Jiyuan Lu received the M.S.E. degree in software engineering from Sun Yat-Sen University, Guangzhou, China, in 2006. He is currently working toward the Ph.D. degree in computer science from the School of Information Science and Technology, Sun Yat-Sen University. His current research interests include video coding, image processing, and video communication.

Peizhao Zhang received the B.E. degree in software engineering and the M.E. degree in computer applied technology from Sun Yat-Sen University, Guangzhou, China, in 2008 and 2010, respectively. His current research interests include image/video processing, computer graphics, and computer vision.

Hongyang Chao (M’06) received the B.S. and Ph.D. degrees, both in computational mathematics from Sun Yet-Sen University, Guangzhou, China. From 1988 to 1990, she was an Assistant Professor with the Department of Computer Science, Sun Yet-Sen University. In November 1990, she became an Associate Professor of computer science and the Director of the Institute of Computational Mathematics. From 1994 to 1995, she visited the Department of Computer Science, Stanford University, Stanford, CA, as a Research Scholar under the support of the Lingnan Foundation, New Haven, CT. She visited the Department of Computer Science, University of North Texas, Denton, as a Visiting Professor from June 1995 to April 1998. During this period, she joined Infinop, Denton (later changed to Vianet), where she was a Founding Researcher. She was continuously with the same company as a Chief Scientist until 2004. Afterward, she joined the School of Software, Sun Yet-Sen University, where she was an Administrative Deputy Dean for the school from 2004 to 2008. She is currently an Associate Dean and a Full Professor with the school. She has published extensively in the area of image/video processing and holds three patents. Her current research interests include the areas of image and video processing, image and video compression, massive multimedia data analysis and understanding, content based image (video) retrieval.
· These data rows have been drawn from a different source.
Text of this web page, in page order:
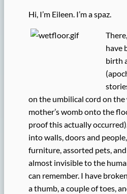
Hi, I’m Eileen. I’m a spaz.
have
birth
on the umbilical cord on
mother’s womb onto the
proof this actually
into walls, doors and
furniture, assorted pets,
almost invisible to the
can remember. I have
a thumb, a couple of toes,
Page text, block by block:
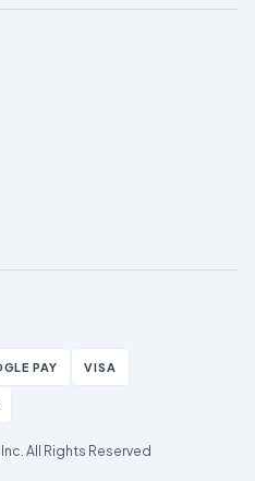
PAY VISA
All Rights Reserved
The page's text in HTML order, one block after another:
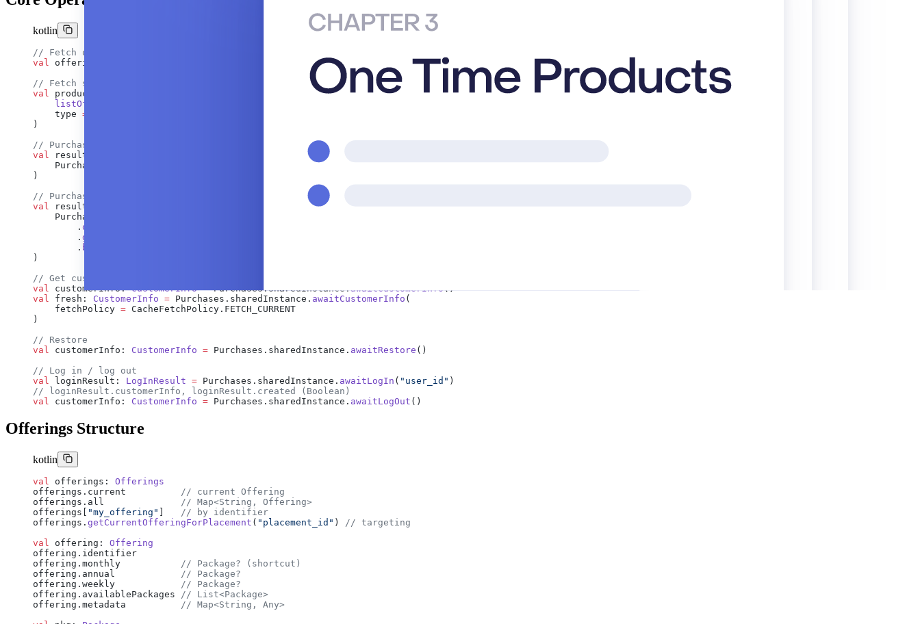
kotlin
// Fetch offerings
val
offerings: Purchases.sharedInstance.awaitOfferings
// Fetch specific products
val
products: Purchases.sharedInstance. awaitGetProducts (
    listOf
    type
=
)
// Purchase
val
result: Purchases.sharedInstance.awaitPurchase
    PurchaseParams.
(activity, packageOrStoreProductOrSubscriptionOption).
)
// Purchase upgrade/downgrade
val
result awaitPurchase(
    PurchaseParams.
        .
oldProductId
        .
googleReplacementMode
        .
build
)
// Get customer info
val
customerInfo: CustomerInfo = Purchases.sharedInstance. awaitCustomerInfo ()
val
fresh: CustomerInfo = Purchases.sharedInstance. awaitCustomerInfo (
    fetchPolicy
= CacheFetchPolicy.FETCH_CURRENT
)
// Restore
val
customerInfo: CustomerInfo = Purchases.sharedInstance. awaitRestore ()
// Log in / log out
val
loginResult: LogInResult = Purchases.sharedInstance. awaitLogIn ( "user_id" )
// loginResult.customerInfo, loginResult.created (Boolean)
val
customerInfo: CustomerInfo = Purchases.sharedInstance. awaitLogOut ()
Offerings Structure
kotlin
val offerings: Offerings
offerings.current // current Offering
offerings.all // Map<String, Offering>
offerings[
"my_offering"
// by identifier
offerings. getCurrentOfferingForPlacement ( "placement_id" ) // targeting
val offering: Offering
offering.identifier
offering.monthly // Package? (shortcut)
offering.annual // Package?
offering.weekly // Package?
offering.availablePackages // List<Package>
offering.metadata // Map<String, Any>

Paul S. Fisher received the B.A. and M.A. degrees in mathematics from the University of Utah, Salt Lake City, and the Ph.D. degree in computer science from Arizona State University, Tempe. He is the R. J. Reynolds Distinguished Professor of computer science with Winston-Salem State University, Winston-Salem, NC. Over his tenure as a Faculty Member, he has managed more than 100 proposal efforts for corporations and the Department of Defense involving teams from 1 to 15 people. He has consulted with the U.S. Army, Navy, Air Force, and several companies over the years. In the 1990s, he commercialized a small business innovation research contract from the Navy in a company he founded. The contract specified the development of a wavelet codec for both still and video imagery, and its commercial name was Lightning Strike. He later sold the company to return to academia. His current research interests include wireless communication and network management for sensor networks, image processing, and pattern recognition.